Task requirements. Your response should be the lines from the one holding "HTML, CSS, JavaScript (44, 88)" to the last line of the data below, copied exactly and with no additions.

Records provided.
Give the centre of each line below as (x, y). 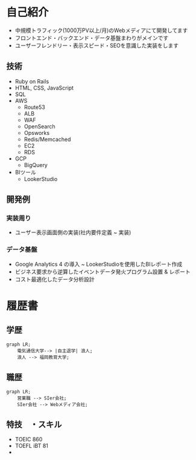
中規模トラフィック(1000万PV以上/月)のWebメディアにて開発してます (101, 30)
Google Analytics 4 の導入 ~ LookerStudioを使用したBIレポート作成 (99, 264)
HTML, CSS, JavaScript (44, 88)
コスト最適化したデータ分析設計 (55, 279)
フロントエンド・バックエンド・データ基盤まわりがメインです (92, 38)
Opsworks (37, 133)
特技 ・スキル (34, 424)
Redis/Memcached (47, 139)

Completed exercise.
HTML, CSS, JavaScript (44, 88)
コスト最適化したデータ分析設計 (55, 279)
フロントエンド・バックエンド・データ基盤まわりがメインです (92, 38)
Opsworks (37, 133)
特技 ・スキル (34, 424)
Redis/Memcached (47, 139)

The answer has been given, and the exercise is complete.